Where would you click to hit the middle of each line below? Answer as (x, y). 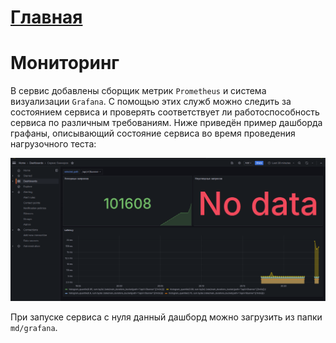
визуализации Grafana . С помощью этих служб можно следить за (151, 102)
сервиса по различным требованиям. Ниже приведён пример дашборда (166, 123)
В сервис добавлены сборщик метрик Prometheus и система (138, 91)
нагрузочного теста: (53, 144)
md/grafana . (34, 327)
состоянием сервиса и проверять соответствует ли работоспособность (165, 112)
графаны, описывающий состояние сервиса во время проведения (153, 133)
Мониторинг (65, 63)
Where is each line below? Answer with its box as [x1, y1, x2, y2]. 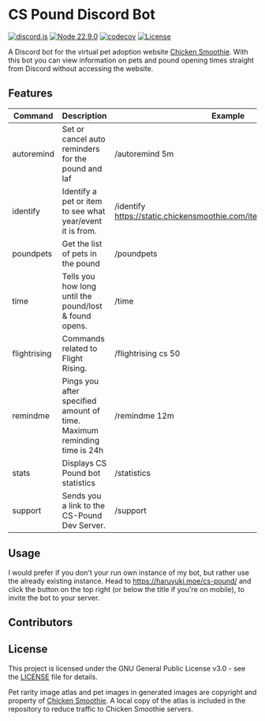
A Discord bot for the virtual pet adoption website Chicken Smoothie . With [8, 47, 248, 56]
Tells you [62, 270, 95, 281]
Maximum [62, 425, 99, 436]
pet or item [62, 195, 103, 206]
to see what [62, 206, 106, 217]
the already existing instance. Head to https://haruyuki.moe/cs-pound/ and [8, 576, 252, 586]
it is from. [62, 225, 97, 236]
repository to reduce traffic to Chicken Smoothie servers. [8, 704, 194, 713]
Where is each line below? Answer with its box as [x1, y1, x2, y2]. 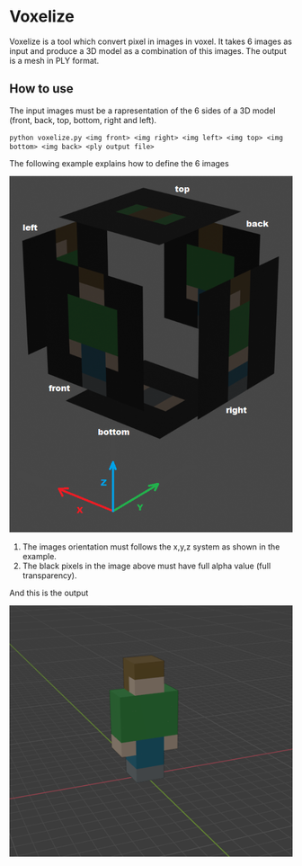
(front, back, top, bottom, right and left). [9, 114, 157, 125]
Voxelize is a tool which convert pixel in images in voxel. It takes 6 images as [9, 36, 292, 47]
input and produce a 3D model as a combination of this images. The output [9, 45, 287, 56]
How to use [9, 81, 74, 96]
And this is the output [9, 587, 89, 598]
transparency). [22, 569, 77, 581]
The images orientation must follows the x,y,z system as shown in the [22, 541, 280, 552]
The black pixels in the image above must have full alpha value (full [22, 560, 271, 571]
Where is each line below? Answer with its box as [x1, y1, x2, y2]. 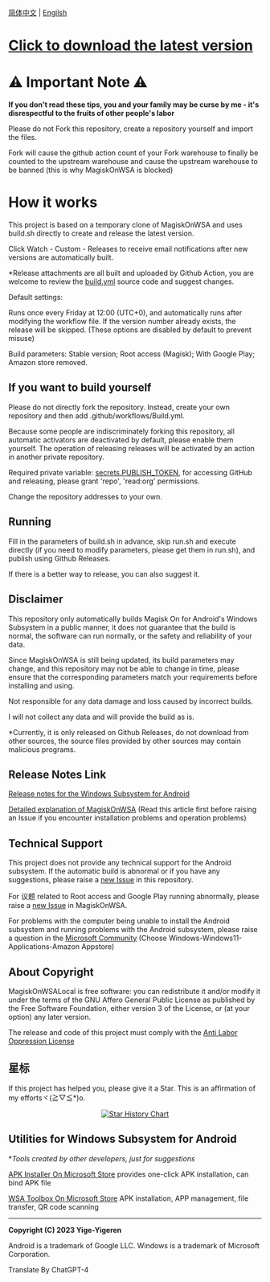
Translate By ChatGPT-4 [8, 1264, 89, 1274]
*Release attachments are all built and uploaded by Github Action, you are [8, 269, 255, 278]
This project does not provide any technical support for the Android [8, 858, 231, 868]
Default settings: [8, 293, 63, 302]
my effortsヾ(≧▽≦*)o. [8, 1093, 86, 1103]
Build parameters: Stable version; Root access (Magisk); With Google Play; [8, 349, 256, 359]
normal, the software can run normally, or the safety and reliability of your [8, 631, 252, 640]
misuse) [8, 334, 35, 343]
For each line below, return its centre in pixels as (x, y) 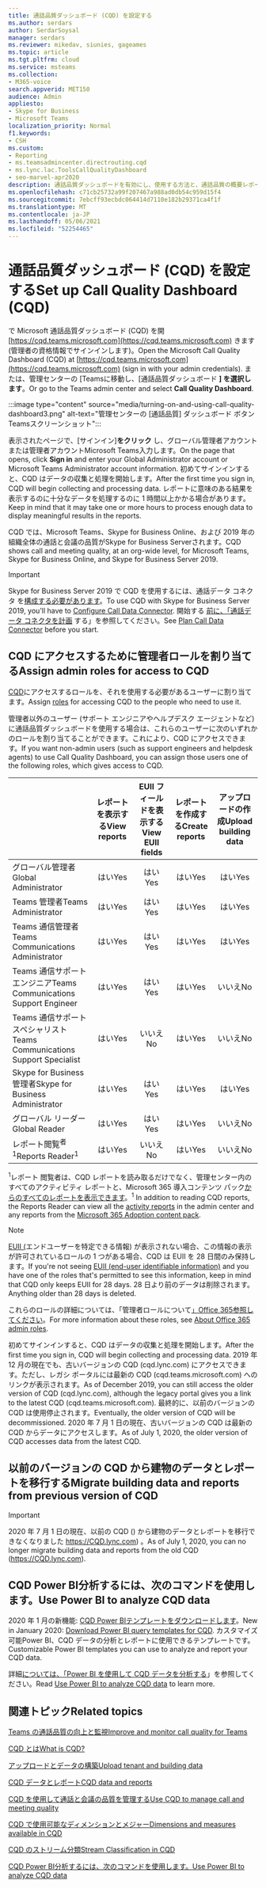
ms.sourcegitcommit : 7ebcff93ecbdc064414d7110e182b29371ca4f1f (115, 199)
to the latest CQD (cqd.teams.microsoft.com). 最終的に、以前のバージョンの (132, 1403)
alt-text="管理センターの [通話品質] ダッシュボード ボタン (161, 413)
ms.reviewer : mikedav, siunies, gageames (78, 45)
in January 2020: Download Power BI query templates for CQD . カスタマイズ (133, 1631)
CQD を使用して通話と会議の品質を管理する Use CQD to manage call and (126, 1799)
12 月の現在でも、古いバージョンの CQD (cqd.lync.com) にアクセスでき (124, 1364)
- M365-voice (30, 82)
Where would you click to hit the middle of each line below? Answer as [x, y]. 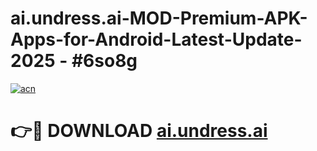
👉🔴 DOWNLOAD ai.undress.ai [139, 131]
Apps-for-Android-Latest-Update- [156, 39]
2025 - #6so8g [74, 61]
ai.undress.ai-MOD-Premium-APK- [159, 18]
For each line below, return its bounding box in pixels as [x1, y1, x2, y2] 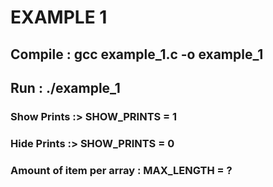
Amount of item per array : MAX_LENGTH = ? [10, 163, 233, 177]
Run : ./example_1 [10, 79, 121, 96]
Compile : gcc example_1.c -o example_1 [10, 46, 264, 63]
...
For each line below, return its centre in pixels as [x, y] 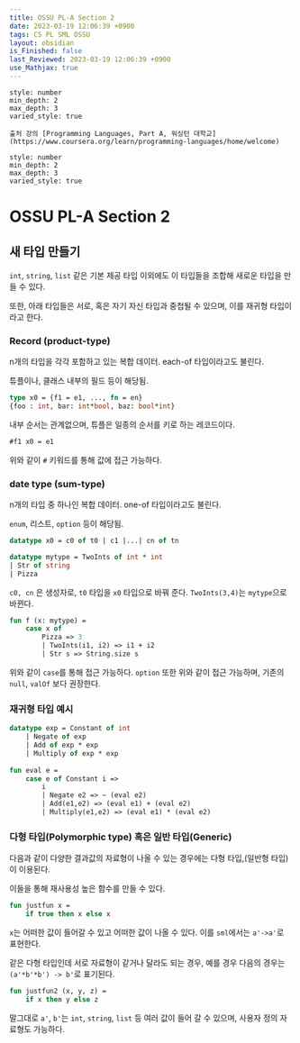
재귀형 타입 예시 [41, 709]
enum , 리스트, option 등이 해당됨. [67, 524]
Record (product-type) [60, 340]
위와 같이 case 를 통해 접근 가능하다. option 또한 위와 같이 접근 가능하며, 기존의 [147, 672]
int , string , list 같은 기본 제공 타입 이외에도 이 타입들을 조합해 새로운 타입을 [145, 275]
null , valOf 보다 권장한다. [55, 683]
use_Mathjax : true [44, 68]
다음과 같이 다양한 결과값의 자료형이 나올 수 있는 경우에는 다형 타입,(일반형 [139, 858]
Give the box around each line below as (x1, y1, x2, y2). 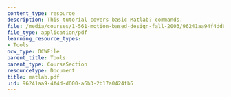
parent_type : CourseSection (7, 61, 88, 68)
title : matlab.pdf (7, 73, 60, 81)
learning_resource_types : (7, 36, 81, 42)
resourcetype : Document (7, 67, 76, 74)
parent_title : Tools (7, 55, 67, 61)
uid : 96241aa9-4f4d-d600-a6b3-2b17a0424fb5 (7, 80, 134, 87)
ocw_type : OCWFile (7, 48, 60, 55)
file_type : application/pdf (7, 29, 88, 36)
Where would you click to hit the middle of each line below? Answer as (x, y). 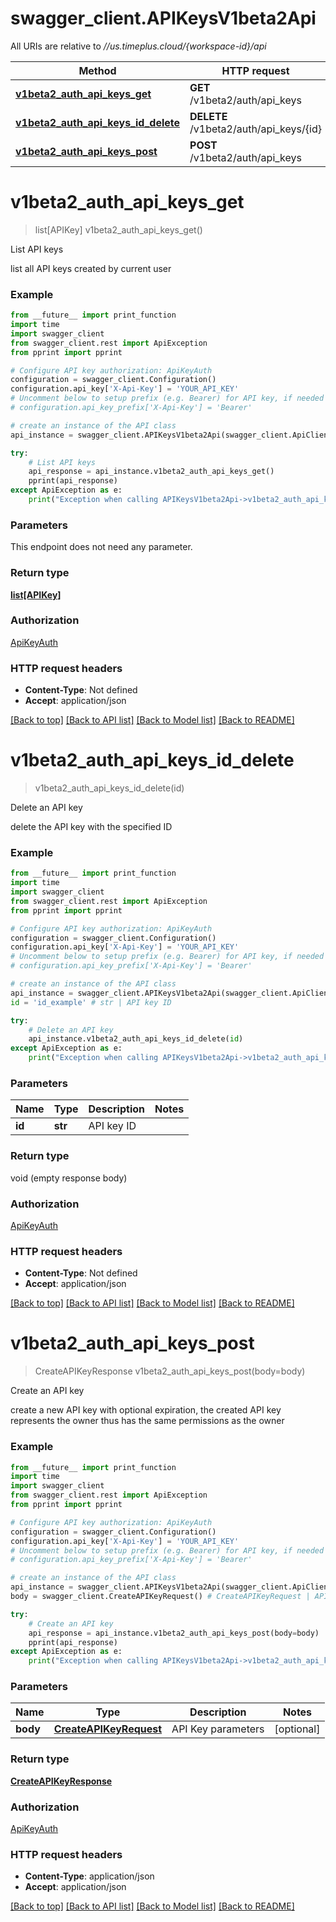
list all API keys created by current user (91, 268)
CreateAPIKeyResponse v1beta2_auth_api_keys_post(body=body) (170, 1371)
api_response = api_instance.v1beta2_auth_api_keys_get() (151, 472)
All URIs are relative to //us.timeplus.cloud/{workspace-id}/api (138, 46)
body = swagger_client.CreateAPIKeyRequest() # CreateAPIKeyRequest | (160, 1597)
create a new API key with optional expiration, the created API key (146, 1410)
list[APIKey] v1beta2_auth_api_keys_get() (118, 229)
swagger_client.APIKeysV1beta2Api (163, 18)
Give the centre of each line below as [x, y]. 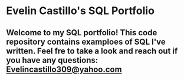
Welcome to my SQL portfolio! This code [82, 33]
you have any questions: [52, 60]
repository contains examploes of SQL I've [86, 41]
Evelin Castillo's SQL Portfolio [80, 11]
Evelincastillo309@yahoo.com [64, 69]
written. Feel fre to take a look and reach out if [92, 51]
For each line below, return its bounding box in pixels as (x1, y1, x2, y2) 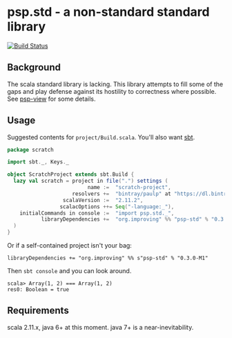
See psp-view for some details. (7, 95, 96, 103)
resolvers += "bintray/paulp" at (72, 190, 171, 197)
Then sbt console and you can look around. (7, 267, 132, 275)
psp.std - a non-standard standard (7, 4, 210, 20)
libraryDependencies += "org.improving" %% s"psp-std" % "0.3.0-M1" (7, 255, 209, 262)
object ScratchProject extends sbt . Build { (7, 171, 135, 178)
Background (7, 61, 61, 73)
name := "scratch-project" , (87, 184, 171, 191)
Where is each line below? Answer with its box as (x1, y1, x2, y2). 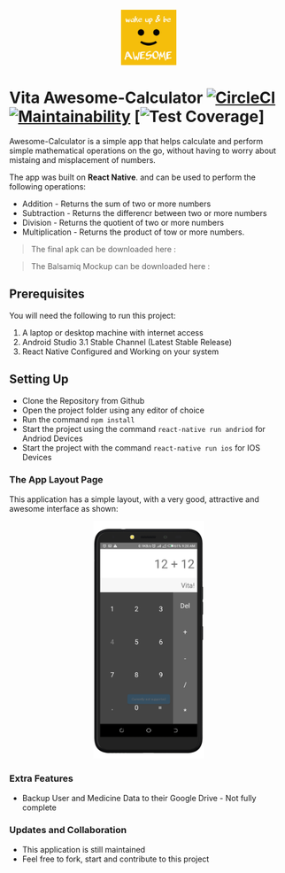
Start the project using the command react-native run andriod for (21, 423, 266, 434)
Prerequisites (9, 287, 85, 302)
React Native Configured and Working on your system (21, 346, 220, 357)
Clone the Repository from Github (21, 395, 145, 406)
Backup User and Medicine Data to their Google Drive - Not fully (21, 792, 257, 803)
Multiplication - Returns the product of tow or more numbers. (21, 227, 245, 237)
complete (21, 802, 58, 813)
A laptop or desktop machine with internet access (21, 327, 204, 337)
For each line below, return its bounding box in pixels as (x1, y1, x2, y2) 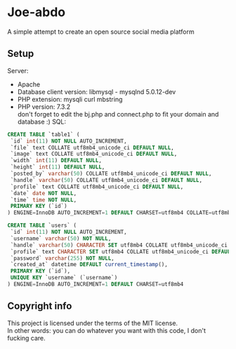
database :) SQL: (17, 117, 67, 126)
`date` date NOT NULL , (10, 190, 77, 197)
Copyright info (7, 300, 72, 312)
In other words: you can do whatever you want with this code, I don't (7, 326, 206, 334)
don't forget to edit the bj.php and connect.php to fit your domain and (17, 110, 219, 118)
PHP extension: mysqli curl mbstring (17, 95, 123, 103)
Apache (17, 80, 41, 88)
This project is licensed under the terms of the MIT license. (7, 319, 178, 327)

EXERCISE:
All that should appear in the answer is the lines above from the line with "Tells you [62, 270, 95, 281]" through the line with "The black pixels", retyped exactly, pictures left out.

RESULT OF THE TASK:
Tells you [62, 270, 95, 281]
Maximum [62, 425, 99, 436]
pet or item [62, 195, 103, 206]
to see what [62, 206, 106, 217]
the already existing instance. Head to https://haruyuki.moe/cs-pound/ and [8, 576, 252, 586]
it is from. [62, 225, 97, 236]
repository to reduce traffic to Chicken Smoothie servers. [8, 704, 194, 713]
Where is each line below? Answer with its box as [x1, y1, x2, y2]. 
(front, back, top, bottom, right and left). [9, 114, 157, 125]
Voxelize is a tool which convert pixel in images in voxel. It takes 6 images as [9, 36, 292, 47]
input and produce a 3D model as a combination of this images. The output [9, 45, 287, 56]
How to use [9, 81, 74, 96]
And this is the output [9, 587, 89, 598]
transparency). [22, 569, 77, 581]
The images orientation must follows the x,y,z system as shown in the [22, 541, 280, 552]
The black pixels in the image above must have full alpha value (full [22, 560, 271, 571]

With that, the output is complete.